This repository contains the official code for A Label is Worth A Thousand Images in Dataset Distillation. 📝✨
Make sure the following packages are installed in your environment:
torch==1.13.1
torchvision==0.14.1
kornia==0.6.12
einops==0.6.1
numpy==1.20.1
tqdm==4.64.1
wandb==0.13.8
scipy==1.10.1
📌 See requirements.txt
for an exhaustive list of dependencies.
First, you need to generate expert models and save intermediate checkpoints. The relevant training scripts can be found in the train_expert
folder.
torchrun --nproc_per_node=1 train.py --model=resnet50 --data-path=/PATH/TO/IMAGENET-1K/datasets/imagenet256 \
-b=256 --lr=0.0005 --output-dir=/PATH/TO-SAVE/EXPERT/CHECKPOINTS/results_100_S \
--print-freq=200
python buffer.py --dataset=Tiny --model=ConvNet --train_epochs=60 --num_experts=1 \
--buffer_path=/PATH/TO-SAVE/EXPERT/CHECKPOINTS/results_100_S --data_path=/PATH/TO/DATASET/data/tiny-imagenet-200 --save_interval 1
🔗 You can also download my pretrained expert checkpoints here.
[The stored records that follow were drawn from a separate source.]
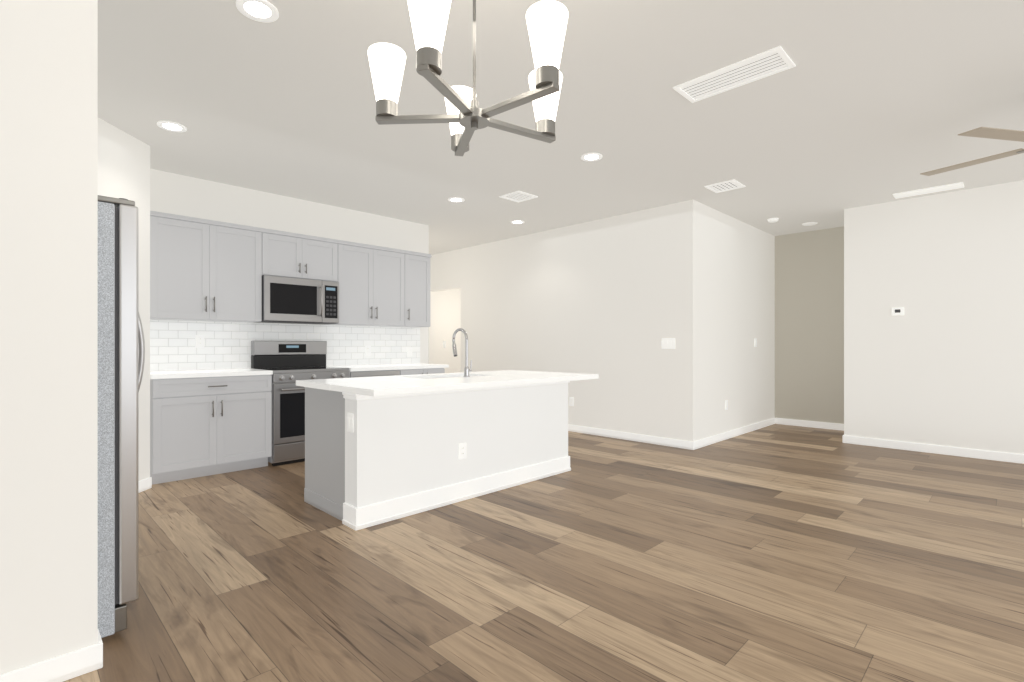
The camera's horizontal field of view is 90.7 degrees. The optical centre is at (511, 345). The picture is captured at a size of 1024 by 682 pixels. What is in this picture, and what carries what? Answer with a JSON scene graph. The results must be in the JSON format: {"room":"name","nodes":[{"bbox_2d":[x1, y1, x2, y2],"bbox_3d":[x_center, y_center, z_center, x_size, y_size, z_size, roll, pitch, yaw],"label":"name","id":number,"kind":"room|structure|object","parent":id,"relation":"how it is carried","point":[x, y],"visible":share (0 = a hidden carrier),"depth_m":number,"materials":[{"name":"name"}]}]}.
{"room":"kitchen","nodes":[
{"label":"kitchen","id":0,"kind":"room"},
{"bbox_2d":[0,0,102,681],"bbox_3d":[-2.575,-0.230,0.781,3.024,2.760,0.134,0,0,-45],"label":"wall","id":1,"kind":"structure","parent":0,"point":[48,329],"depth_m":1.71,"materials":[{"name":"white paint"}]},
{"bbox_2d":[98,629,101,642],"bbox_3d":[-1.515,1.105,1.851,0.014,0.090,0.120,0,0,-45],"label":"baseboard","id":2,"kind":"structure","parent":1,"relation":"attached to","point":[99,639],"depth_m":1.83,"materials":[{"name":"white wood"}]},
{"bbox_2d":[98,118,149,480],"bbox_3d":[-3.228,-0.230,3.369,1.440,2.760,2.070,0,0,-45],"label":"wall","id":3,"kind":"structure","parent":0,"point":[123,164],"depth_m":3.96,"materials":[{"name":"white paint"}]},
{"bbox_2d":[138,477,151,492],"bbox_3d":[-2.913,1.105,3.147,0.014,0.090,1.867,0,0,0],"label":"baseboard","id":4,"kind":"structure","parent":3,"relation":"attached to","point":[144,484],"depth_m":4.00,"materials":[{"name":"white wood"}]},
{"bbox_2d":[150,169,428,370],"bbox_3d":[-2.291,-0.230,5.685,3.200,2.760,0.120,0,0,-45],"label":"wall","id":5,"kind":"structure","parent":0,"point":[176,194],"depth_m":5.42,"materials":[{"name":"white paint"}]},
{"bbox_2d":[150,211,265,322],"bbox_3d":[-2.892,-0.684,4.750,0.908,0.897,0.346,0,0,-45],"label":"upper cabinet","id":6,"kind":"object","parent":5,"relation":"attached to","point":[206,270],"depth_m":4.60,"materials":[{"name":"grey wood"}]},
{"bbox_2d":[150,320,419,370],"bbox_3d":[-2.286,-0.001,5.599,3.034,0.466,0.008,0,0,-45],"label":"tile backsplash","id":7,"kind":"structure","parent":5,"relation":"attached to","point":[227,345],"depth_m":5.19,"materials":[{"name":"white tile"}]},
{"bbox_2d":[407,347,411,355],"bbox_3d":[-1.328,0.080,6.546,0.072,0.115,0.008,0,0,-45],"label":"outlet","id":8,"kind":"object","parent":7,"relation":"attached to","point":[409,351],"visible":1,"depth_m":6.54,"materials":[{"name":"white plastic"}]},
{"bbox_2d":[266,229,337,281],"bbox_3d":[-2.293,-0.914,5.349,0.778,0.437,0.346,0,0,-45],"label":"upper cabinet","id":9,"kind":"object","parent":5,"relation":"attached to","point":[290,255],"depth_m":5.22,"materials":[{"name":"grey wood"}]},
{"bbox_2d":[258,275,338,323],"bbox_3d":[-2.259,-0.463,5.315,0.770,0.450,0.441,0,0,-45],"label":"over-the-range microwave","id":10,"kind":"object","parent":9,"relation":"attached to","point":[295,300],"visible":1,"depth_m":5.17,"materials":[{"name":"grey metal"}]},
{"bbox_2d":[324,240,409,326],"bbox_3d":[-1.694,-0.684,5.947,0.907,0.897,0.346,0,0,-45],"label":"upper cabinet","id":11,"kind":"object","parent":5,"relation":"attached to","point":[374,282],"depth_m":5.81,"materials":[{"name":"grey wood"}]},
{"bbox_2d":[410,251,431,326],"bbox_3d":[-1.303,-0.684,6.338,0.439,0.897,0.346,0,0,-45],"label":"upper cabinet","id":12,"kind":"object","parent":5,"relation":"attached to","point":[419,263],"depth_m":6.26,"materials":[{"name":"grey wood"}]},
{"bbox_2d":[435,289,460,372],"bbox_3d":[-1.810,-0.230,9.447,3.040,2.760,0.120,0,0,-45],"label":"wall","id":13,"kind":"structure","parent":0,"point":[447,313],"depth_m":9.93,"materials":[{"name":"white paint"}]},
{"bbox_2d":[63,424,1023,681],"bbox_3d":[0.212,1.180,3.606,11.200,0.060,12.600,0,0,-45],"label":"floor","id":14,"kind":"structure","parent":0,"point":[780,553],"depth_m":2.53,"materials":[{"name":"brown wood"}]},
{"bbox_2d":[98,195,144,637],"bbox_3d":[-2.060,0.283,2.084,0.894,1.734,0.910,0,0,-45],"label":"refrigerator","id":15,"kind":"object","parent":14,"relation":"on","point":[121,351],"visible":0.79,"depth_m":1.97,"materials":[{"name":"grey metal"}]},
{"bbox_2d":[150,368,272,484],"bbox_3d":[-2.796,0.693,4.632,0.944,0.915,0.646,0,0,-45],"label":"base cabinet","id":16,"kind":"object","parent":14,"relation":"on","point":[209,422],"visible":0.96,"depth_m":4.40,"materials":[{"name":"grey wood"}]},
{"bbox_2d":[251,341,348,465],"bbox_3d":[-2.173,0.550,5.229,0.767,1.200,0.684,0,0,-45],"label":"range","id":17,"kind":"object","parent":14,"relation":"on","point":[304,360],"visible":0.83,"depth_m":4.95,"materials":[{"name":"silver metal"}]},
{"bbox_2d":[349,371,406,377],"bbox_3d":[-1.680,0.713,5.770,0.674,0.876,0.615,0,0,-45],"label":"base cabinet","id":18,"kind":"object","parent":14,"relation":"on","point":[352,374],"depth_m":5.51,"materials":[{"name":"grey wood"}]},
{"bbox_2d":[343,363,448,370],"bbox_3d":[-1.456,0.254,5.983,1.298,0.038,0.631,0,0,-45],"label":"countertop","id":19,"kind":"structure","parent":18,"relation":"on","point":[416,366],"depth_m":5.79,"materials":[{"name":"white stone"}]},
{"bbox_2d":[407,367,446,374],"bbox_3d":[-1.262,0.713,6.189,0.633,0.876,0.615,0,0,-45],"label":"base cabinet","id":20,"kind":"object","parent":14,"relation":"on","point":[426,370],"depth_m":6.04,"materials":[{"name":"grey wood"}]},
{"bbox_2d":[302,382,570,530],"bbox_3d":[-0.515,0.724,4.192,2.140,0.854,0.856,0,0,-45],"label":"kitchen island","id":21,"kind":"object","parent":14,"relation":"on","point":[380,449],"depth_m":3.59,"materials":[{"name":"white"}]},
{"bbox_2d":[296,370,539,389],"bbox_3d":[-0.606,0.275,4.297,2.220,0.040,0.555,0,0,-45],"label":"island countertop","id":22,"kind":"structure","parent":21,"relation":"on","point":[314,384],"depth_m":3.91,"materials":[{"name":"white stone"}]},
{"bbox_2d":[452,328,471,376],"bbox_3d":[-0.409,0.056,4.134,0.082,0.396,0.208,0,0,-45],"label":"faucet","id":23,"kind":"object","parent":22,"relation":"on","point":[467,370],"visible":1,"depth_m":4.07,"materials":[{"name":"silver metal"}]},
{"bbox_2d":[328,371,598,397],"bbox_3d":[-0.212,0.286,3.903,2.220,0.063,0.560,0,0,-45],"label":"island countertop","id":24,"kind":"structure","parent":21,"relation":"on","point":[478,381],"depth_m":3.49,"materials":[{"name":"white stone"}]},
{"bbox_2d":[456,374,467,377],"bbox_3d":[-0.548,0.396,4.253,0.724,0.226,0.434,0,0,-45],"label":"sink","id":25,"kind":"object","parent":24,"relation":"in","point":[457,375],"depth_m":4.60,"materials":[{"name":"white"}]},
{"bbox_2d":[98,0,1023,254],"bbox_3d":[0.212,-1.650,3.606,11.200,0.080,12.600,0,0,-45],"label":"ceiling","id":26,"kind":"structure","parent":0,"point":[865,102],"depth_m":3.41,"materials":[{"name":"grey paint"}]},
{"bbox_2d":[157,121,186,131],"bbox_3d":[-2.496,-1.605,3.712,0.184,0.009,0.184,0,0,-45],"label":"recessed light","id":27,"kind":"object","parent":26,"relation":"in","point":[171,126],"visible":1,"depth_m":3.71,"materials":[{"name":"white plastic"}]},
{"bbox_2d":[236,0,278,22],"bbox_3d":[-1.216,-1.605,2.418,0.184,0.009,0.184,0,0,-45],"label":"recessed light","id":28,"kind":"object","parent":26,"relation":"in","point":[262,11],"visible":1,"depth_m":2.42,"materials":[{"name":"white plastic"}]},
{"bbox_2d":[448,197,464,202],"bbox_3d":[-0.615,-1.605,5.579,0.184,0.009,0.184,0,0,-45],"label":"recessed light","id":29,"kind":"object","parent":26,"relation":"in","point":[455,199],"visible":1,"depth_m":5.56,"materials":[{"name":"white plastic"}]},
{"bbox_2d":[368,0,568,155],"bbox_3d":[-0.107,-1.172,1.704,0.696,0.876,0.686,0,0,-45],"label":"chandelier","id":30,"kind":"object","parent":26,"relation":"hanging from","point":[465,117],"visible":1,"depth_m":1.64,"materials":[{"name":"white glass"}]},
{"bbox_2d":[510,220,523,223],"bbox_3d":[0.071,-1.605,6.590,0.184,0.009,0.184,0,0,-45],"label":"recessed light","id":31,"kind":"object","parent":26,"relation":"in","point":[517,222],"visible":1,"depth_m":6.59,"materials":[{"name":"white plastic"}]},
{"bbox_2d":[499,191,537,202],"bbox_3d":[0.071,-1.605,5.459,0.300,0.008,0.300,0,0,-45],"label":"ceiling vent","id":32,"kind":"object","parent":26,"relation":"in","point":[518,196],"visible":1,"depth_m":5.45,"materials":[{"name":"white plastic"}]},
{"bbox_2d":[581,153,602,161],"bbox_3d":[0.679,-1.605,4.313,0.184,0.009,0.184,0,0,-45],"label":"recessed light","id":33,"kind":"object","parent":26,"relation":"in","point":[589,157],"visible":1,"depth_m":4.31,"materials":[{"name":"white plastic"}]},
{"bbox_2d":[704,179,745,192],"bbox_3d":[2.150,-1.605,5.105,0.300,0.008,0.300,0,0,-45],"label":"ceiling vent","id":34,"kind":"object","parent":26,"relation":"in","point":[733,184],"visible":1,"depth_m":5.11,"materials":[{"name":"white plastic"}]},
{"bbox_2d":[673,46,795,102],"bbox_3d":[1.315,-1.605,3.026,0.270,0.008,0.620,0,0,-45],"label":"ceiling vent","id":35,"kind":"object","parent":26,"relation":"in","point":[775,60],"visible":1,"depth_m":3.00,"materials":[{"name":"white plastic"}]},
{"bbox_2d":[767,218,778,222],"bbox_3d":[3.323,-1.593,6.435,0.132,0.034,0.132,0,0,-45],"label":"smoke detector","id":36,"kind":"object","parent":26,"relation":"attached to","point":[771,220],"visible":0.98,"depth_m":6.40,"materials":[{"name":"white plastic"}]},
{"bbox_2d":[802,222,817,225],"bbox_3d":[3.932,-1.603,6.675,0.180,0.012,0.180,0,0,-45],"label":"recessed light","id":37,"kind":"object","parent":26,"relation":"in","point":[809,223],"visible":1,"depth_m":6.64,"materials":[{"name":"white plastic"}]},
{"bbox_2d":[892,182,963,198],"bbox_3d":[4.306,-1.603,5.240,0.200,0.014,0.560,0,0,-45],"label":"vent panel","id":38,"kind":"object","parent":26,"relation":"attached to","point":[930,190],"visible":0.96,"depth_m":5.21,"materials":[{"name":"white plastic"}]},
{"bbox_2d":[920,127,1023,175],"bbox_3d":[3.443,-1.373,3.168,1.355,0.475,1.408,0,0,-45],"label":"fan","id":39,"kind":"object","parent":26,"relation":"hanging from","point":[998,133],"visible":1,"depth_m":3.10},
{"bbox_2d":[429,200,697,441],"bbox_3d":[0.138,-0.230,7.513,0.120,2.760,5.370,0,0,-45],"label":"wall","id":40,"kind":"structure","parent":0,"point":[612,302],"depth_m":6.44,"materials":[{"name":"white paint"}]},
{"bbox_2d":[568,424,693,449],"bbox_3d":[0.569,1.105,6.987,0.014,0.090,4.044,0,0,-45],"label":"baseboard","id":41,"kind":"structure","parent":40,"relation":"attached to","point":[683,444],"depth_m":6.07,"materials":[{"name":"white wood"}]},
{"bbox_2d":[661,338,674,348],"bbox_3d":[1.786,-0.022,5.774,0.010,0.118,0.171,0,0,-45],"label":"switch plate","id":42,"kind":"object","parent":40,"relation":"attached to","point":[667,343],"visible":1,"depth_m":5.77,"materials":[{"name":"white plastic"}]},
{"bbox_2d":[698,202,774,439],"bbox_3d":[2.973,-0.230,6.636,2.650,2.760,0.120,0,0,-45],"label":"wall","id":43,"kind":"structure","parent":0,"point":[736,292],"depth_m":6.37,"materials":[{"name":"white paint"}]},
{"bbox_2d":[694,418,774,449],"bbox_3d":[2.931,1.105,6.499,2.636,0.090,0.014,0,0,-45],"label":"baseboard","id":44,"kind":"structure","parent":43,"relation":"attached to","point":[704,442],"depth_m":6.29,"materials":[{"name":"white wood"}]},
{"bbox_2d":[775,226,843,423],"bbox_3d":[6.141,-0.230,5.257,0.120,2.760,6.310,0,0,-45],"label":"wall","id":45,"kind":"structure","parent":0,"point":[809,325],"depth_m":7.11,"materials":[{"name":"beige paint"}]},
{"bbox_2d":[775,418,843,430],"bbox_3d":[6.056,1.105,5.247,0.014,0.090,6.176,0,0,-45],"label":"baseboard","id":46,"kind":"structure","parent":45,"relation":"attached to","point":[814,424],"depth_m":7.10,"materials":[{"name":"white wood"}]},
{"bbox_2d":[844,180,1023,453],"bbox_3d":[5.816,-0.230,4.168,0.120,2.760,5.230,0,0,-45],"label":"wall","id":47,"kind":"structure","parent":0,"point":[940,361],"depth_m":5.37,"materials":[{"name":"white paint"}]},
{"bbox_2d":[891,307,903,315],"bbox_3d":[4.277,-0.377,5.606,0.022,0.085,0.110,0,0,-45],"label":"thermostat","id":48,"kind":"object","parent":47,"relation":"attached to","point":[897,311],"visible":1,"depth_m":5.60,"materials":[{"name":"white plastic"}]},
{"bbox_2d":[842,435,1023,463],"bbox_3d":[5.721,1.105,4.168,0.014,0.090,5.124,0,0,-45],"label":"baseboard","id":49,"kind":"structure","parent":47,"relation":"attached to","point":[971,453],"depth_m":5.37,"materials":[{"name":"white wood"}]}
]}
python nodistill.py --dataset=CIFAR100 --ipc=50 --expt_type=nothing --teacher_label \
--max_expert_epoch=104 --lr_net=1.e-02 --expert_path=/PATH/TO-YOUR/EXPERT/CHECKPOINTS/results_100_S \
--data_path=/PATH/TO/DATASET/cifar100 --student_model=ConvNet \
--teacher_model=ConvNet --epoch_eval_train 3000
-
expt_type
: Experiment typenothing
: Default. Train a student network using expert labels.tune_start
: Sweep through different expert checkpoints to find the best expert epoch.tune_lr
: Tune student model learning rate.other
: See code for more details.
-
teacher_label
: Use soft labels generated by the expert (teacher). -
max_expert_epoch
: Which expert checkpoint to use (intune_start
mode, this argument indicates the max expert epoch to sweep). -
student_model
: Student model architecture. -
teacher_model
: Teacher model architecture. -
epoch_eval_train
: Number of training epochs for the student network.
📌 See sample_scripts.md
for an extensive list of commands used to reproduce all experiment results reported in the paper.